- WHAT YOU SHOULD DO -
Repeat the data exactly. Pictures are not part of the copy.

- RECORDED DATA -
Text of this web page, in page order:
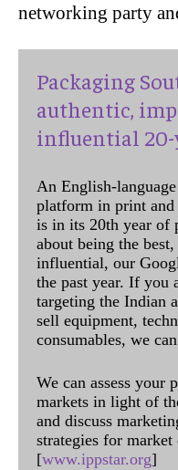
networking party
Packaging
authentic,
influential 20-
An English-
platform in print and
is in its 20th year of
about being the
influential, our
the past year. If you
targeting the Indian
sell equipment,
consumables, we
We can assess your
markets in light of
and discuss
strategies for
[www.ippstar.org]

- RESPONSE TO THIS EXERCISE -
Text of this web page, in page order:
networking party
Packaging
authentic,
influential 20-
An English-
platform in print and
is in its 20th year of
about being the
influential, our
the past year. If you
targeting the Indian
sell equipment,
consumables, we
We can assess your
markets in light of
and discuss
strategies for
[www.ippstar.org]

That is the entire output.